* **Task**:
Down to the last line below, repeat the entries word for word and drop the pictures.

■ ■ ■ ■ ■

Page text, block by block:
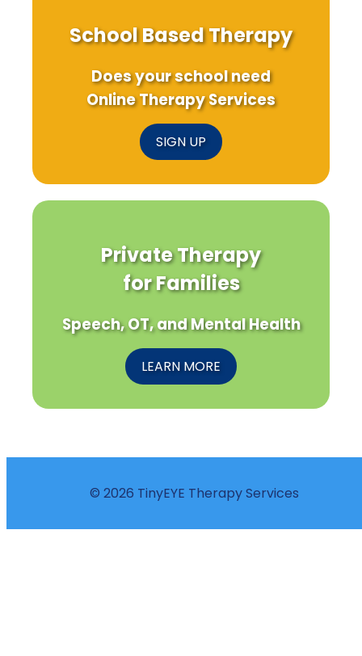
School Based Therapy
Does your school need
Online Therapy Services
SIGN UP
Private Therapy
for Families
Speech, OT, and Mental Health
LEARN MORE
© 2026 TinyEYE Therapy Services

■ ■ ■ ■ ■

* **Solution for this exercise**:
Page text, block by block:
School Based Therapy
Does your school need
Online Therapy Services
SIGN UP
Private Therapy
for Families
Speech, OT, and Mental Health
LEARN MORE
© 2026 TinyEYE Therapy Services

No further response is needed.